Очередной виток вирусной волны заставил взять в руки напильник. Повадились вирусописатели рассылать свои недоделанные вирусы в виде писем с темой «My new photo» и вложением в виде zip-архива типа photo.zip. А в архиве, как водится – файлик типа myphoto.jpg.exe. Увещевания юзеров не открывать неизвестные письма с вложениями успеха не принесли, один хрен открывают архив и кликают на заразе. Благо что права у всех обрезанные, но и под правами пользователя зловред запускается и бесчинствует.
Рассылка, на удивление, точечная, строго по существующим в организации адресам и спискам рассылки, из чего следует, что недоделанный вирусописатель когда-то таки слил у кого-то из моих подопечных ботанов адресную книгу.

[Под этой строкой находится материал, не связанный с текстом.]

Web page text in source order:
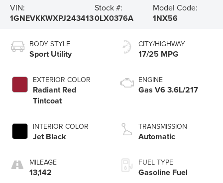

А над бабами и брюквой гордо реет буревестник — антивирус Касперского, брючной молнии подобный – типа вложение чистое. На virustotal.com тоже красота – дай бог 2-3 антивиря обнаруживают, остальные молчат как рыба об лед. Каспер начинает опознавать вирусняк только на второй-третий день после рассылки, что уже поздно, естественно.
Существующие возможности Exchange Server не позволяют заблокировать письмо, содержащее архив с исполняемыми файлами. Пришлось взять в руки штопор Visual Studio и наваять транспортный агент, который бы тормозил письмо на приеме и проверял вложенные архивы на предмет возможной угрозы.
Этот самый агент и выкладываю. Авось кому пригодится. Написан под 2007 Exchange, под более новые не тестировал – нету их у меня.
Логика работы фильтра проста – получаем письмо, смотрим вложения. Если есть архивы – залазим в каждый, получаем список файлов в них и проверяем на наличие исполняемых и т.п.
Если архив нормальный – ничего не делаем и письмо идет дальше. Если опасный – есть несколько вариантов – либо удаляем архив из письма, а само письмо отправляем получателю, либо вообще не даем письму дойти до адресата. А отправителю можно ответить ошибкой SMTP «User unknown». Заодно, попутно, подозрительный архив можно отправить админу – на рассмотрение.
Вот скрины конфигурашки к фильтру, думаю, из них будет понятно, что он делает:
В общем, работает. Режет письма на ура. Юзеры у меня больше ничего не получают. Кстати, заметил, что после добавления функции «Отклонять сообщение с ответом «Получатель не найден»» поток таких писем значительно уменьшился. Было до 50 в день, стало 2-5.
Установка:
Распаковываем в папку на exchange-сервере, запускаем там EAAP_Config.exe и конфигурим фильтр.
Затем открываем power-shell командную консоль Exchange и хреначим:
Остановка службы Exchange:
net stop MSExchangeTransport
Инсталляция агента:
Install-TransportAgent -Name «EAAP» -TransportAgentFactory «EAAP.EAAPFactory» -AssemblyPath «ПУТЬ К eaap.dll»
где «ПУТЬ К eaap.dll» – путь к dll-ке eaap.dll транспортного агента
Включение:
Enable-TransportAgent -Identity «EAAP»
Запуск службы Exchange:
net start MSExchangeTransport
Наслаждаемся.
Скачать
Добрый день.
Спасибо за проделанную работу. После тестирования обязательно отблагодарю Яндекс-фантиками.
Не могли бы Вы выложить исходники данного агента?
Добрый день!
Установил по инструкции, служба транспорта останавливается при включенном агенте.
Подскажите где копать, т.к. фишка реально полезная? Разрабу респект!
А если посмотреть в логах exchange? Может что есть в журнале Windows ?
Добрый день, спасибо за агента. Очень помогает в работе. А не появилось ли у вас версии с поддержкой распаковки архивов winrar 5 версии?